My plan is to use one of the up fitter switches to send power to the plow controller. My question is, where do these switches get wired? I am sure the switch is not intended to run any kind of amperage but more used to run a relay. Do they already have relays in the truck that they control?


----------



## jmac5058 (Sep 28, 2009)

I read in the manual that two of them are 20 amp and two are 30.


----------



## 2012F350 (Dec 15, 2013)

jmac5058;1685429 said:


> I read in the manual that two of them are 20 amp and two are 30.

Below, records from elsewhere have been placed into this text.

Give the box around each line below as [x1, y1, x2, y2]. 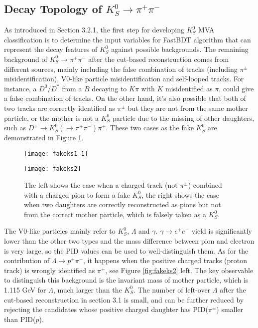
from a [62, 83, 82, 93]
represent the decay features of [4, 44, 98, 54]
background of [4, 53, 47, 64]
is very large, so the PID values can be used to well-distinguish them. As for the [4, 245, 249, 256]
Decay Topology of [4, 1, 102, 16]
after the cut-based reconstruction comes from [88, 53, 229, 64]
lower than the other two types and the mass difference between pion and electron [4, 236, 255, 246]
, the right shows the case [141, 189, 219, 200]
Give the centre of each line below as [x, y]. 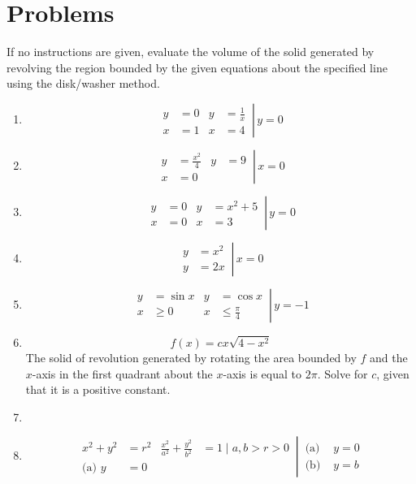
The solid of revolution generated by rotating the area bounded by [191, 357]
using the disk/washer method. [83, 83]
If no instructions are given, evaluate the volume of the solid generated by [191, 52]
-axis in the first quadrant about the [122, 373]
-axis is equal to [262, 373]
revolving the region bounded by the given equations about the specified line [197, 67]
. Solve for [342, 373]
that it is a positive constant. [98, 389]
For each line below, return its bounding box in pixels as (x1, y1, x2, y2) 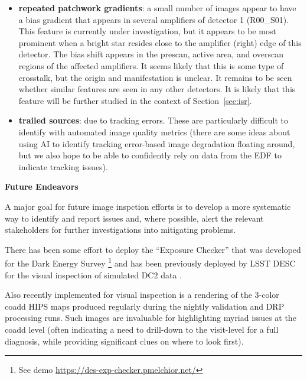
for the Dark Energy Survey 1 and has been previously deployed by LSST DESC (5, 255, 296, 269)
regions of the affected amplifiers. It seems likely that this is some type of (18, 59, 284, 72)
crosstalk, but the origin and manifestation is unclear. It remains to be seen (18, 71, 292, 83)
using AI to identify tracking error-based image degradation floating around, (18, 137, 295, 150)
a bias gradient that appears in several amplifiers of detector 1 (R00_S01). (18, 13, 289, 25)
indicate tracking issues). (18, 160, 108, 173)
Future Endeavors (5, 180, 79, 193)
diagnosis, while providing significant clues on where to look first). (5, 334, 244, 347)
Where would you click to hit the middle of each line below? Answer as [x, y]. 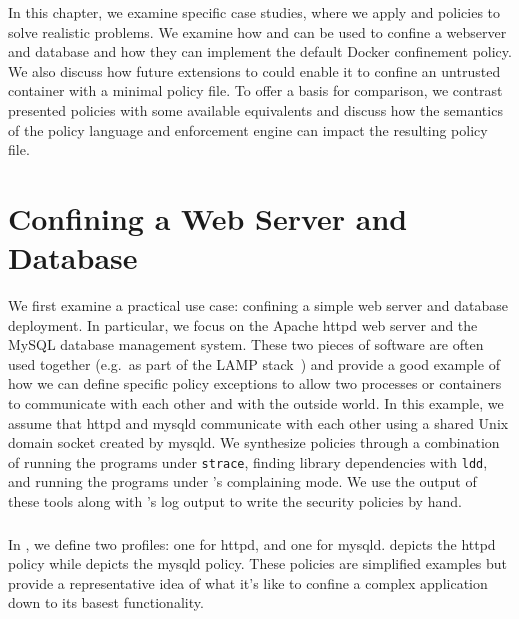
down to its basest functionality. [106, 602]
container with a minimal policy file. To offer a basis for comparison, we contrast [255, 90]
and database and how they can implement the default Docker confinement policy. [260, 51]
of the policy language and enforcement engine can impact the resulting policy [248, 129]
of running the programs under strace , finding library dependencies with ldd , [248, 461]
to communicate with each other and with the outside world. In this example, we [256, 403]
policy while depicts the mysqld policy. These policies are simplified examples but [258, 563]
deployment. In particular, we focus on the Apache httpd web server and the [243, 324]
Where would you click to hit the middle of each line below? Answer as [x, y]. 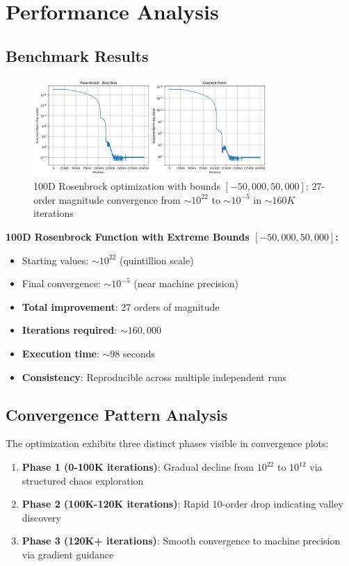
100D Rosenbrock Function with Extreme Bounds [128, 237]
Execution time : [60, 354]
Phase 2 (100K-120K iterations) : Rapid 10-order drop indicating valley [182, 504]
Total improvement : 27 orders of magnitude [121, 306]
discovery [41, 517]
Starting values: [55, 260]
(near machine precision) [186, 283]
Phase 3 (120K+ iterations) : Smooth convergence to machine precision [181, 541]
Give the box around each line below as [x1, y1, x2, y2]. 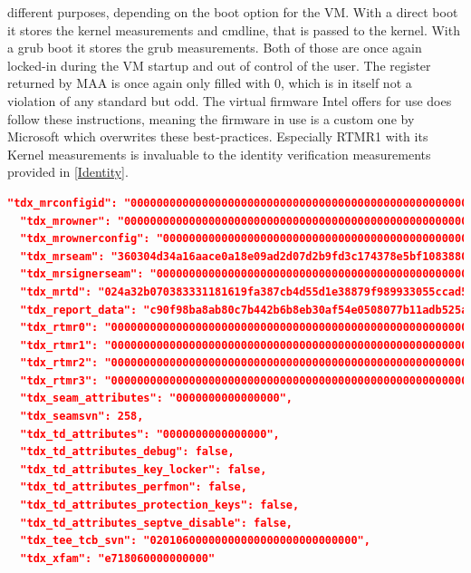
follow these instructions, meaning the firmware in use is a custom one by [7, 109, 415, 128]
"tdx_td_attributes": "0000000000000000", [20, 427, 280, 441]
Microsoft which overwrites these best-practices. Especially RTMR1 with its [7, 127, 428, 146]
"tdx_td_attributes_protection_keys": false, [20, 499, 300, 512]
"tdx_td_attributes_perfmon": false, [20, 481, 247, 494]
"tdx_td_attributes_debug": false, [20, 445, 235, 459]
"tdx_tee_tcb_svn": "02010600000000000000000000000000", [20, 534, 370, 548]
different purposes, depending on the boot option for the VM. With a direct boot [7, 3, 458, 21]

Well that's just perfect. I imagine the plow controller only draws 5 amps or so.


----------



## 2012F350 (Dec 15, 2013)

Amazing what you can find on YouTube. Ford even has pass through wires already in the firewall that you can hook up to the auxiliary switches to run stuff under the hood.


----------



## magnatrac (Dec 22, 2006)

With the fuse panel being a pain to get to on our 2011's we just hooked to a up fitter switch for the trigger. They are under the drivers feet easy to get to. Both of our trucks use no.4 to turn on the plow and spreader. No.3 runs rear lights on the spreader, no.2 runs my prewet pump ,and no.1 is for the roof light but I haven't yet fished a wire up through the head liner and out the third brake light. My brother did it on his but he has a regular cab and mine is a crew.


----------



## Raymond S. (Jan 8, 2008)

As mentioned, they are stubbed under your feet. There are 4 wires grouped together with black plastic ends to seal them up. The manual will tell you which color goes to which switch. Super simple. 
There's also a group outside the firewall as well.


----------



## 2012F350 (Dec 15, 2013)

Found them and hooked up. It was almost too easy. My plow is hooked to number 1. That leaves number 2 for the rocket launchers, number 3 for the ejection seat and number 4 to power the Flux Capacitor.


----------



## wils5150 (Jan 25, 2012)

those flux capacitors draw some serious amps lol


----------